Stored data
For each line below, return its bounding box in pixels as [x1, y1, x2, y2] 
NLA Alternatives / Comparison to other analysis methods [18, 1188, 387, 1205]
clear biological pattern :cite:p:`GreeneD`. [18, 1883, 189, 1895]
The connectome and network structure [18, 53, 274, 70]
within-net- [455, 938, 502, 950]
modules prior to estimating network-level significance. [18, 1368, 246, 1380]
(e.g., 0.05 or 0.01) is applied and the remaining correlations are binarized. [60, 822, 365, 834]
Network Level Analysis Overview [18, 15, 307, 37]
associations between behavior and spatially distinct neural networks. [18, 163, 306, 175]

==

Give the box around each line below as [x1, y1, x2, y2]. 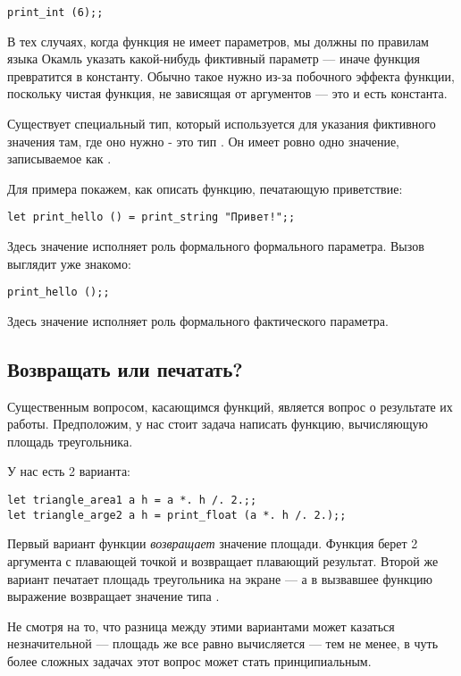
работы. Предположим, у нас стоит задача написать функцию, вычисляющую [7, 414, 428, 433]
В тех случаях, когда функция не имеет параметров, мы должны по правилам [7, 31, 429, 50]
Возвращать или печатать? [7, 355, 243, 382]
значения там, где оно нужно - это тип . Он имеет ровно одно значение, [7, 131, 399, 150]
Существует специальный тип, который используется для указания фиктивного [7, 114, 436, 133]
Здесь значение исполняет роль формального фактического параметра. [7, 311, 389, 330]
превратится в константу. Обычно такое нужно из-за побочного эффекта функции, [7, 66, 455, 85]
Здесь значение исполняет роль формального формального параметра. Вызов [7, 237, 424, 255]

---

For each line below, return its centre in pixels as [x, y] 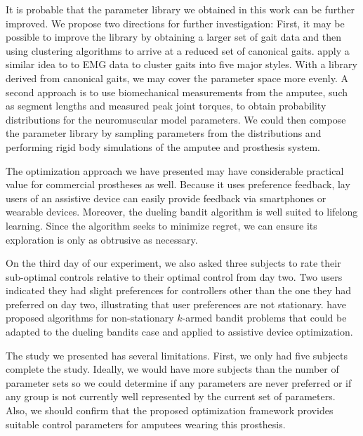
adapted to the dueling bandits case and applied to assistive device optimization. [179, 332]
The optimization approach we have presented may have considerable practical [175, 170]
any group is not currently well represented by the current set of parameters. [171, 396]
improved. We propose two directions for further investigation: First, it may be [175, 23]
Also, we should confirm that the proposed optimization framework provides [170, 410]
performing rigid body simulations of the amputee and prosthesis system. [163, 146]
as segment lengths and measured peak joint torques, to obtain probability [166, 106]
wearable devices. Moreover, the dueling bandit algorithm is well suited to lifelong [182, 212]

» Exercise requirements
Search the entries for the word "dueling", then copy every line in which it is found.

» Exercise output
adapted to the dueling bandits case and applied to assistive device optimization. [179, 332]
wearable devices. Moreover, the dueling bandit algorithm is well suited to lifelong [182, 212]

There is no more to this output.